Running sudo in SSH asks me a password + new group "admins" in nextcloud

:uk:/:us: English

(french version below)

My YunoHost server

Hardware: Old laptop running Yunohost in Virtualbox
YunoHost version: 11.1.0.2 testing (following the bug of distribution of testing version in stable branche)
I have access to my server : Through SSH for the moment | direct access via keyboard / screen in 2 days, idem for webadmin
Are you in a special context or did you perform some particular tweaking on your YunoHost instance ? : yes, modified mail configuration to use my ISP SMTP relay

Description of my issue

Hi all,
I run an update yesterday evening (around 22:50). This morning I saw I got a mail from my Nextcloud app (23:15) addressed to me as user (not root/admin) saying "An administrator added you to the group ‘admins’ " (the s at the end is not an error).
I found that weird and tried to connect to my server via SSH as ‘admin’, no problem to enter the passphrase, however when I run a “sudo” command, I’m asked to enter a password, and I have to give the password of the admin user (not the SSH passphrase).

I also connected myself to my nextcloud account and checked the admin parameters, I now have two groups : ‘admin’ and ‘admins’ (I am in both), and a (probably new) user called ‘admin’ who is only in ‘admins’ group.

So two problems :

  • I can’t use sudo in SSH cli without entering password : is it a normal new feature ? Is it linked to testing version?
  • I have a new group in nextcloud called ‘admins’ and a new user called ‘admin’ : do I have to worry of an intrusion or is it normal stuff following a nextcloud update? (I did not update nextcloud yesterday…)

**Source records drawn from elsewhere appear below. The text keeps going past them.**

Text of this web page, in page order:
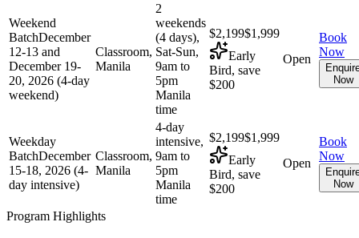
Weekend
BatchDecember
12-13 and
December 19-
20, 2026 (4-day
weekend)
Classroom,
Manila
2
weekends
(4 days),
Sat-Sun,
9am to
5pm
Manila
time
$2,199$1,999
Early
Bird, save
$200
Open
Book
Now
Now
Weekday
BatchDecember
15-18, 2026 (4-
day intensive)
Classroom,
Manila
4-day
intensive,
9am to
5pm
Manila
time
$2,199$1,999
Early
Bird, save
$200
Open
Book
Now
Now
Program Highlights
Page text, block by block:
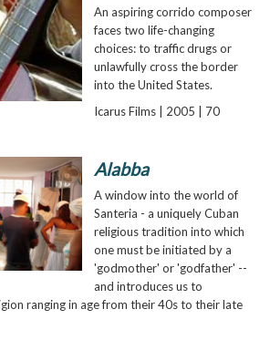
An aspiring corrido composer
faces two life-changing
choices: to traffic drugs or
unlawfully cross the border
into the United States.
Icarus Films | 2005 | 70
Alabba
A window into the world of
Santeria - a uniquely Cuban
religious tradition into which
one must be initiated by a
'godmother' or 'godfather' --
and introduces us to
ranging in age from their 40s to their late

I can share logs if necessary, but I dont know wich ones. I found this one, probably it means it is normal I got a new admins group:

root@lourdelet:/var/log/yunohost/categories/operation# cat 20221104-214232-user_group_update-admins.log
2022-11-04 22:42:32,331: DEBUG - The permission database has been resynchronized
2022-11-04 22:42:32,475: DEBUG - La configuration de SSOwat a été regénérée
2022-11-04 22:42:32,484: SUCCESS - Le groupe 'admins' a été mis à jour
2022-11-04 22:42:32,655: DEBUG - The permission database has been resynchronized
2022-11-04 22:42:32,807: DEBUG - La configuration de SSOwat a été regénérée
2022-11-04 22:42:32,816: SUCCESS - Le groupe 'admins' a été mis à jour

And auth.log if usefull, at hour of nextcloud modification:

Nov  4 23:10:01 lourdelet CRON[6737]: pam_unix(cron:session): session opened for user root(uid=0) by (uid=0)
Nov  4 23:10:23 lourdelet CRON[6737]: pam_unix(cron:session): session closed for user root
Nov  4 23:15:01 lourdelet CRON[6753]: pam_unix(cron:session): session opened for user root(uid=0) by (uid=0)
Nov  4 23:15:01 lourdelet CRON[6754]: pam_unix(cron:session): session opened for user nextcloud(uid=998) by (uid=0)
Nov  4 23:15:01 lourdelet CRON[6753]: pam_unix(cron:session): session closed for user root
Nov  4 23:15:03 lourdelet CRON[6754]: pam_unix(cron:session): session closed for user nextcloud
Nov  4 23:17:01 lourdelet CRON[6770]: pam_unix(cron:session): session opened for user root(uid=0) by (uid=0)
Nov  4 23:17:01 lourdelet CRON[6770]: pam_unix(cron:session): session closed for user root

Thanks a lot for your answers,
Louis


:fr: Français

Description du problème

Bonjour à tous,
J’ai mis à jour mon système hier soir (pas les app donc pas nextcloud), et j’ai reçu 30 minutes après un mail de Nextcloud me disant : "un administrateur vous a ajouté au groupe ‘admins’ ". Un peu étonné par ce message, je me connecte en SSH ce matin, connexion OK mais je dois rentrer mon mot de passe admin pour pouvoir exécuter une commande sudo (ça ne m’arrivait jamais avant). Je checke sur nextcloud la liste des utilisateurs, je me retrouve avec ça, un nouvel utilisateur admin (en tous cas ça me disait rien), qui fait partie d’un groupe ‘admins’ :

  • Est-ce normal que je doive désormais mettre mon mdp en ssh pour exécuter sudo ? est-ce lié au passage par erreur en version ‘testing’ ?
  • Est-ce que je dois m’inquiéter de la création de ce nouveau groupe / user sur nextcloud ?

Merci d’avance pour vos réponses, et dites-moi s’il y a besoin de récupérer davantage d’infos des logs.

Louis

Yes this is related to the testing and yes this is expected

Yes this is also a side-effect of the testing

1 Like

thanks a lot !

This topic was automatically closed 30 days after the last reply. New replies are no longer allowed.